Malgrado tutto ciò però qualcosa si sta muovendo.

La novità consiste nel fatto che Fondazione Dolomiti UNESCO, piattaforma per lo sviluppo e la sperimentazione di soluzioni innovative a livello interregionale, anche sulla scorta delle forti prese di posizione dello scorso anno (con tanto di manifestazioni sul posto durante il raduno delle moto a quattro ruote da parte delle associazioni ambientaliste) ha costituito un tavolo di lavoro, al quale partecipano SAT, CAI Veneto, CAI Friuli Venezia Giulia Alpenverein, Montain Wilderness e Cipra Italia.

Un primo risultato del tavolo, la mappatura della normativa vigente nei territori che condividono il Bene, affronta diversi temi (Voli turistici in elicottero, gare motoristiche in quota, mobilità in zone delicate, le biciclette in montagna). A proposito di gare e raduni motoristici la proposta degli ambientalisti è di invitare i Comuni ad “impedire raduni (quad, motociclette, jeep, motoslitte) in territorio Dolomiti UNESCO, in aree Core e Buffer, ZPS, SIC, Rete Natura 2000 anche esterne o comunque prossime al Patrimonio.

Il tavolo è all’inizio del suo percorso, che coinvolgerà diversi portatori di interesse per approdare a linee guida condivise.

Recentemente infatti il Consiglio Provinciale ha approvato una mozione che impegna la Giunta a definire “chiare linee guida per l’individuazione di attività umane incompatibili con le peculiarità dei territori montani”.

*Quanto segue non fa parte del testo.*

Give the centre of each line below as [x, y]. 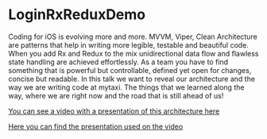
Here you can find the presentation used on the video [96, 126]
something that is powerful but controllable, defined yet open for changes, [130, 70]
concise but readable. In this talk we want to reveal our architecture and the [132, 79]
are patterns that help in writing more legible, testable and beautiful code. [128, 44]
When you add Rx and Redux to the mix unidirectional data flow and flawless [133, 53]
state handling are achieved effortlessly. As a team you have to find [118, 62]
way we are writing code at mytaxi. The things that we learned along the [126, 87]
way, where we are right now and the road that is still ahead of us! [116, 95]
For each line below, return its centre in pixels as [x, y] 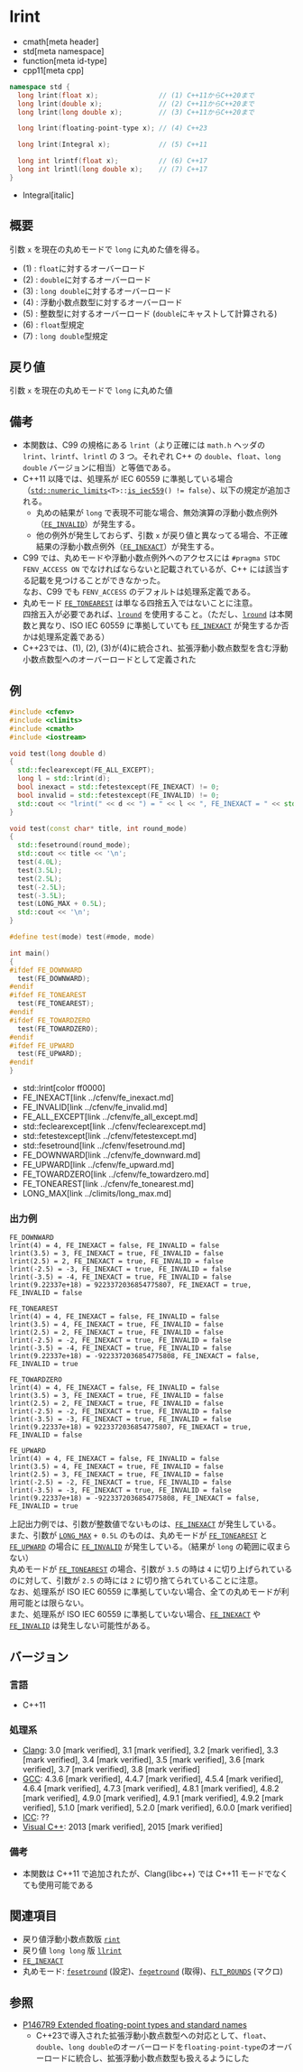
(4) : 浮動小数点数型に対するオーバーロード [102, 302]
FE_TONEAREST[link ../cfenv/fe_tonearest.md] [108, 1184]
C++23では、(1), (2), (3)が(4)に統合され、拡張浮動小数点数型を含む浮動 [155, 648]
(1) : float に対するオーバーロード [84, 268]
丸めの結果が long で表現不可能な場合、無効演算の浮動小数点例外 [157, 513]
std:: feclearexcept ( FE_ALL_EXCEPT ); [86, 770]
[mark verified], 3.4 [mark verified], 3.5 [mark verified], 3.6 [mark [143, 1760]
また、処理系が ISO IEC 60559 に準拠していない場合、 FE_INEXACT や [135, 1614]
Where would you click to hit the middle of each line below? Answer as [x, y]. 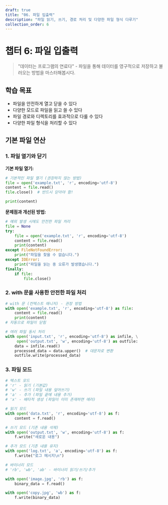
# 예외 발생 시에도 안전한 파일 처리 [38, 222]
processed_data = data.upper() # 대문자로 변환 [64, 351]
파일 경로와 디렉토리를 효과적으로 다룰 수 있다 [58, 116]
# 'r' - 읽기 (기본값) [27, 385]
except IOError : [22, 260]
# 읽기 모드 [16, 409]
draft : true [18, 10]
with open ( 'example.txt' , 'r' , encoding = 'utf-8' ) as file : [69, 308]
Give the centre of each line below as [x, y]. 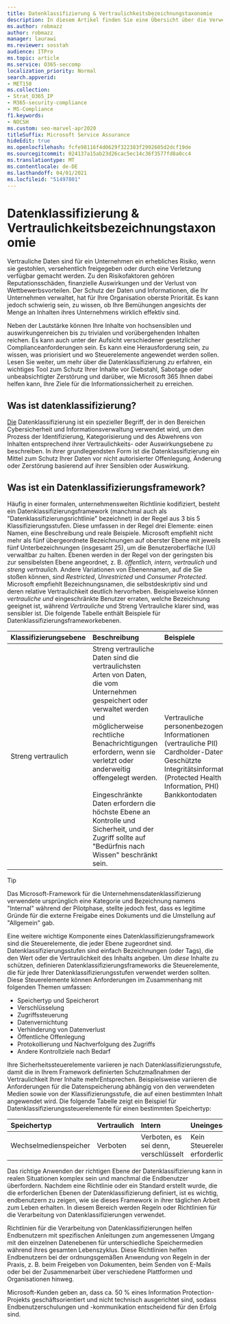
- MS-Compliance [30, 109]
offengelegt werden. [125, 777]
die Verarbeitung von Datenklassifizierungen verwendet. [87, 1214]
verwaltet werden [120, 709]
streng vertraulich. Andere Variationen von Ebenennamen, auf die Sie [105, 569]
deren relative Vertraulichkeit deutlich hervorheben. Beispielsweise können [113, 591]
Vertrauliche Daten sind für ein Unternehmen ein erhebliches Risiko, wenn [111, 261]
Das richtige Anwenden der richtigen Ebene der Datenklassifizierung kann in [115, 1171]

Di più: nel corso dell’ultimo incontro della cabina di regia delle Aree Protette (alla quale SAT partecipa) si è deciso di collaborare con il gruppo di Lavoro di Fondazione Dolomiti UNESCO. Durante il prossimo incontro il 21 giugno prossimo, la cabina di regia esaminerà alcuni studi e proposte sulle quali iniziare a lavorare.

Dalla protesta “tout court”, si passa dunque alla proposta per definire l’azione e  l’impegno di SAT con le proprie Commissioni (Sentieri e Tutela Ambiente Montano) sarà concreto, come in passato, anche per stringere i tempi sulle decisioni.

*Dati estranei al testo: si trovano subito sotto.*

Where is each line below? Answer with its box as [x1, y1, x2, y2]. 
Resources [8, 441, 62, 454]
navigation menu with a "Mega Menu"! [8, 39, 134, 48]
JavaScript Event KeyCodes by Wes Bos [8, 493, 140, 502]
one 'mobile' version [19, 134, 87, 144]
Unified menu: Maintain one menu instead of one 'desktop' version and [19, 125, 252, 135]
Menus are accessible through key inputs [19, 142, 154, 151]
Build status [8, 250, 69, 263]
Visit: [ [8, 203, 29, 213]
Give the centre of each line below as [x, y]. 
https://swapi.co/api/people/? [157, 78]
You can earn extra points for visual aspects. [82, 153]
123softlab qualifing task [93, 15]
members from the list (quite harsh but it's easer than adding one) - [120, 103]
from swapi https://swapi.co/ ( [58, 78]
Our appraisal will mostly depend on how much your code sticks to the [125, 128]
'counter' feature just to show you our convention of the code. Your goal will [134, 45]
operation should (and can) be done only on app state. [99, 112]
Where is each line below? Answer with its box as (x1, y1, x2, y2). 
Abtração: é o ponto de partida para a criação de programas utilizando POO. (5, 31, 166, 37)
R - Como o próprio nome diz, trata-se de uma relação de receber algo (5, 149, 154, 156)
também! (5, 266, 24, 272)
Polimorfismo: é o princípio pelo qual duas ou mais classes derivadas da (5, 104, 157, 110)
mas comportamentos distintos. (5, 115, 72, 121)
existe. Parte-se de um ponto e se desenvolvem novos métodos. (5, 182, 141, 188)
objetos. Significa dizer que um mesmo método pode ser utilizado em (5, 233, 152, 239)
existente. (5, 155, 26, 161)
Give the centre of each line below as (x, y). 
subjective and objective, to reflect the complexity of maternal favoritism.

L’auspicio è che da parte della pubblica amministrazione si arrivi finalmente all’assunto che il concetto di limite non deve essere più soltanto uno slogan da usare negli incontri e sui tavoli di lavoro, ma in prima istanza consapevolezza nei confronti di un ambiente fragile e sempre più sottomesso al concetto di intrattenimento fine a stesso.

In seconda battuta si auspica coerenza nell’azione legislativa e soprattutto culturale nei confronti di territori che vivono di turismo, ma che spesso dimenticano il loro obbiettivo primario: promuovere un ambiente alpino autentico, che nulla ha a che vedere con altre tipologie di offerta turistica quali i parchi divertimento.